TO DO – The whole listing below needs to be duplicated exactly, pictures aside.

DATASET EXTRACT –
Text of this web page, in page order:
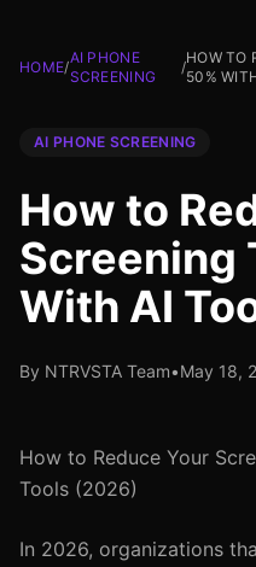
HOME/
AI PHONE
SCREENING
/
HOW TO
50%
AI PHONE SCREENING
How to
Screening
With AI
By NTRVSTA Team•May 18,
How to Reduce Your
Tools (2026)
In 2026, organizations
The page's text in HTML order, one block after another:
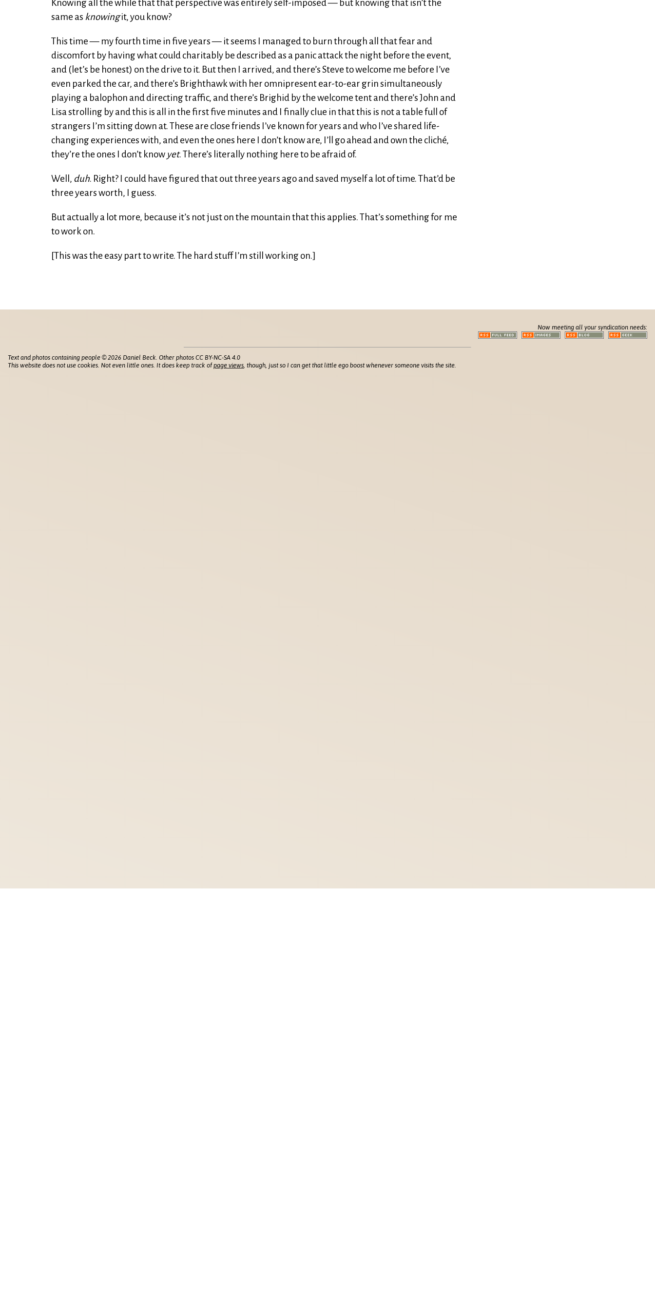
Knowing all the while that that perspective was entirely self-imposed — but knowing that isn’t the
same as knowingit, you know?
This time — my fourth time in five years — it seems I managed to burn through all that fear and
discomfort by having what could charitably be described as a panic attack the night before the event,
and (let’s be honest) on the drive to it. But then I arrived, and there’s Steve to welcome me before I’ve
even parked the car, and there’s Brighthawk with her omnipresent ear-to-ear grin simultaneously
playing a balophon and directing traffic, and there’s Brighid by the welcome tent and there’s John and
Lisa strolling by and this is all in the first five minutes and I finally clue in that this is not a table full of
strangers I’m sitting down at. These are close friends I’ve known for years and who I’ve shared life-
changing experiences with, and even the ones here I don’t know are, I’ll go ahead and own the cliché,
they’re the ones I don’t know yet. There’s literally nothing here to be afraid of.
Well, duh. Right? I could have figured that out three years ago and saved myself a lot of time. That’d be
three years worth, I guess.
But actually a lot more, because it’s not just on the mountain that this applies. That’s something for me
to work on.
[This was the easy part to write. The hard stuff I’m still working on.]
Now meeting all your syndication needs:
Text and photos containing people © 2026 Daniel Beck. Other photos CC BY-NC-SA 4.0
This website does not use cookies. Not even little ones. It does keep track ofpage views , though, just so I can get that little ego boost whenever someone visits the site.
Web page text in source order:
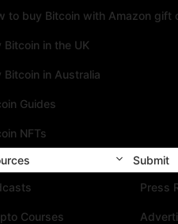
to buy Bitcoin with Amazon gift
Bitcoin in the UK
Bitcoin in Australia
Guides
NFTs
Courses
Submit
Press
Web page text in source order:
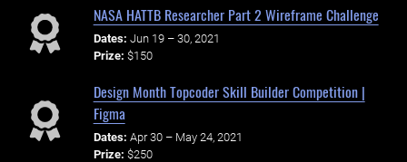
NASA HATTB Researcher Part 2 Wireframe Challenge
Dates: Jun 19 – 30, 2021
Prize: $150
Design Month Topcoder Skill Builder Competition |
Figma
Dates: Apr 30 – May 24, 2021
Prize: $250
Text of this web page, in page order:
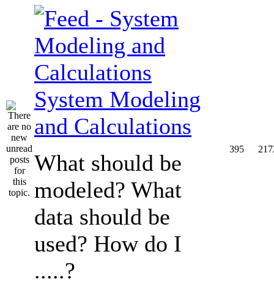
System Modeling
and Calculations
What should be
modeled? What
data should be
used? How do I
.....?
395
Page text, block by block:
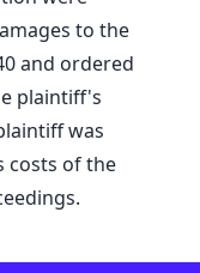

FINISHED TASK –
Text of this web page, in page order:
HOME/
AI PHONE
SCREENING
/
HOW TO
50%
AI PHONE SCREENING
How to
Screening
With AI
By NTRVSTA Team•May 18,
How to Reduce Your
Tools (2026)
In 2026, organizations
The page's text in HTML order, one block after another:
Knowing all the while that that perspective was entirely self-imposed — but knowing that isn’t the
same as knowingit, you know?
This time — my fourth time in five years — it seems I managed to burn through all that fear and
discomfort by having what could charitably be described as a panic attack the night before the event,
and (let’s be honest) on the drive to it. But then I arrived, and there’s Steve to welcome me before I’ve
even parked the car, and there’s Brighthawk with her omnipresent ear-to-ear grin simultaneously
playing a balophon and directing traffic, and there’s Brighid by the welcome tent and there’s John and
Lisa strolling by and this is all in the first five minutes and I finally clue in that this is not a table full of
strangers I’m sitting down at. These are close friends I’ve known for years and who I’ve shared life-
changing experiences with, and even the ones here I don’t know are, I’ll go ahead and own the cliché,
they’re the ones I don’t know yet. There’s literally nothing here to be afraid of.
Well, duh. Right? I could have figured that out three years ago and saved myself a lot of time. That’d be
three years worth, I guess.
But actually a lot more, because it’s not just on the mountain that this applies. That’s something for me
to work on.
[This was the easy part to write. The hard stuff I’m still working on.]
Now meeting all your syndication needs:
Text and photos containing people © 2026 Daniel Beck. Other photos CC BY-NC-SA 4.0
This website does not use cookies. Not even little ones. It does keep track ofpage views , though, just so I can get that little ego boost whenever someone visits the site.
Web page text in source order:
to buy Bitcoin with Amazon gift
Bitcoin in the UK
Bitcoin in Australia
Guides
NFTs
Courses
Submit
Press
Web page text in source order:
NASA HATTB Researcher Part 2 Wireframe Challenge
Dates: Jun 19 – 30, 2021
Prize: $150
Design Month Topcoder Skill Builder Competition |
Figma
Dates: Apr 30 – May 24, 2021
Prize: $250
Text of this web page, in page order:
System Modeling
and Calculations
What should be
modeled? What
data should be
used? How do I
.....?
395
Page text, block by block:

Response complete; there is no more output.